▶ [Task requirements]:
Reproduce the full listing as it stands. Images do not belong in the copy.
[[ Data extract, beginning ]]
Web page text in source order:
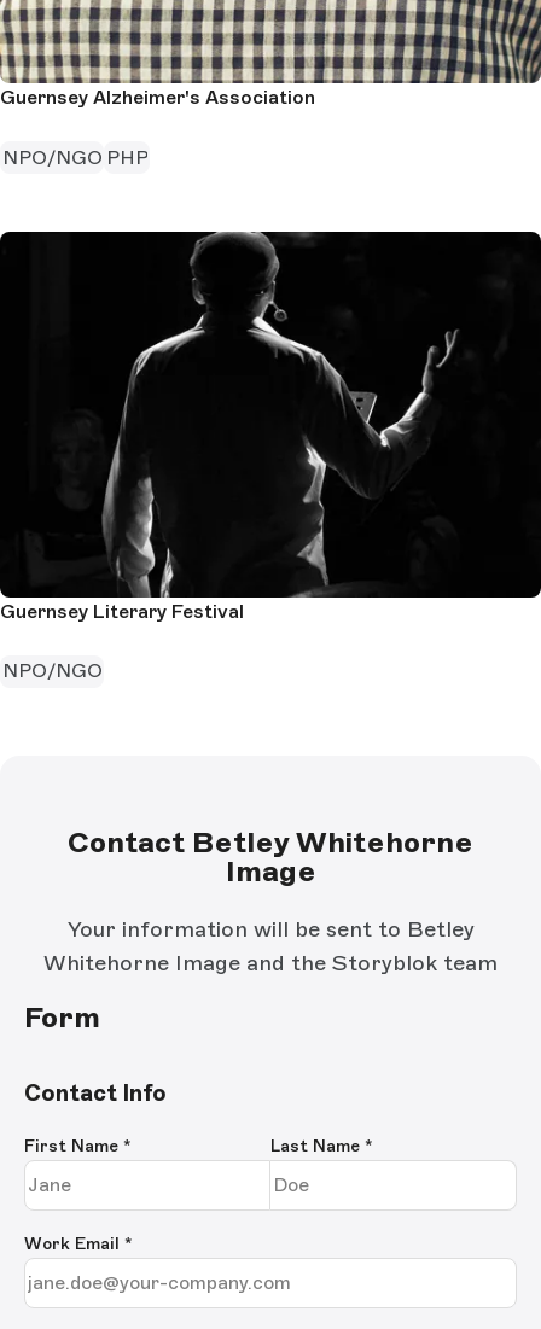
Guernsey Alzheimer's Association
NPO/NGO PHP
Guernsey Literary Festival
NPO/NGO
Contact Betley Whitehorne
Image
Your information will be sent to Betley
Whitehorne Image and the Storyblok team
Form
Contact Info
First Name * Last Name *
Work Email *
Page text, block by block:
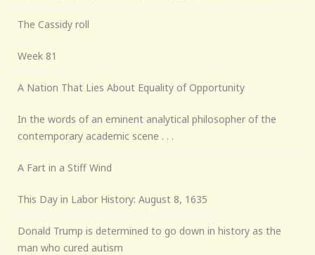
The Cassidy roll
Week 81
A Nation That Lies About Equality of Opportunity
In the words of an eminent analytical philosopher of the
contemporary academic scene . . .
A Fart in a Stiff Wind
This Day in Labor History: August 8, 1635
Donald Trump is determined to go down in history as the
man who cured autism
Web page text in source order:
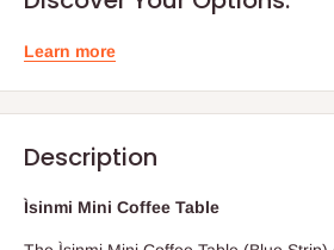
Learn more
Description
Ìsinmi Mini Coffee Table
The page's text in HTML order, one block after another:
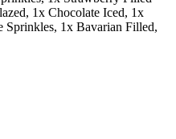
1x Chocolate Iced, 1x
Sprinkles, 1x Bavarian Filled,
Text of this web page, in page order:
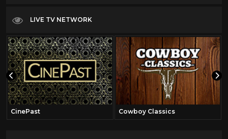
LIVE TV NETWORK
CinePast Cowboy Classics
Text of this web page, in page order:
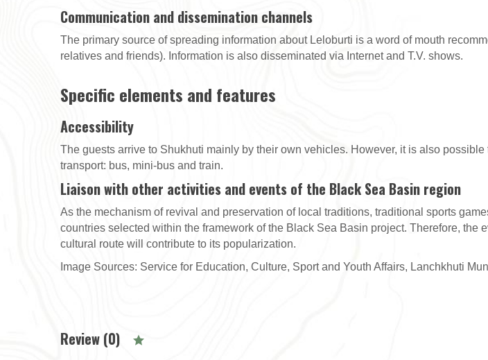
Communication and dissemination channels
The primary source of spreading information about Leloburti is a word of mouth
relatives and friends). Information is also disseminated via Internet and T.V. shows.
Specific elements and features
Accessibility
The guests arrive to Shukhuti mainly by their own vehicles. However, it is also possible
transport: bus, mini-bus and train.
Liaison with other activities and events of the Black Sea Basin region
As the mechanism of revival and preservation of local traditions, traditional sports
countries selected within the framework of the Black Sea Basin project. Therefore, the
cultural route will contribute to its popularization.
Image Sources: Service for Education, Culture, Sport and Youth Affairs, Lanchkhuti
Review (0)
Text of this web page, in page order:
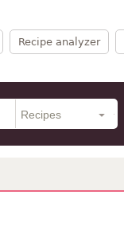
Recipe analyzer
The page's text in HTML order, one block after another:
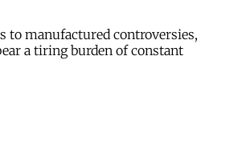
to manufactured controversies,
a tiring burden of constant
[[ Data extract, end ]]
▶ [Answer box]:
Web page text in source order:
Guernsey Alzheimer's Association
NPO/NGO PHP
Guernsey Literary Festival
NPO/NGO
Contact Betley Whitehorne
Image
Your information will be sent to Betley
Whitehorne Image and the Storyblok team
Form
Contact Info
First Name * Last Name *
Work Email *
Page text, block by block:
The Cassidy roll
Week 81
A Nation That Lies About Equality of Opportunity
In the words of an eminent analytical philosopher of the
contemporary academic scene . . .
A Fart in a Stiff Wind
This Day in Labor History: August 8, 1635
Donald Trump is determined to go down in history as the
man who cured autism
Web page text in source order:
Learn more
Description
Ìsinmi Mini Coffee Table
The page's text in HTML order, one block after another:
1x Chocolate Iced, 1x
Sprinkles, 1x Bavarian Filled,
Text of this web page, in page order:
LIVE TV NETWORK
CinePast Cowboy Classics
Text of this web page, in page order:
Communication and dissemination channels
The primary source of spreading information about Leloburti is a word of mouth
relatives and friends). Information is also disseminated via Internet and T.V. shows.
Specific elements and features
Accessibility
The guests arrive to Shukhuti mainly by their own vehicles. However, it is also possible
transport: bus, mini-bus and train.
Liaison with other activities and events of the Black Sea Basin region
As the mechanism of revival and preservation of local traditions, traditional sports
countries selected within the framework of the Black Sea Basin project. Therefore, the
cultural route will contribute to its popularization.
Image Sources: Service for Education, Culture, Sport and Youth Affairs, Lanchkhuti
Review (0)
Text of this web page, in page order:
Recipe analyzer
The page's text in HTML order, one block after another:
to manufactured controversies,
a tiring burden of constant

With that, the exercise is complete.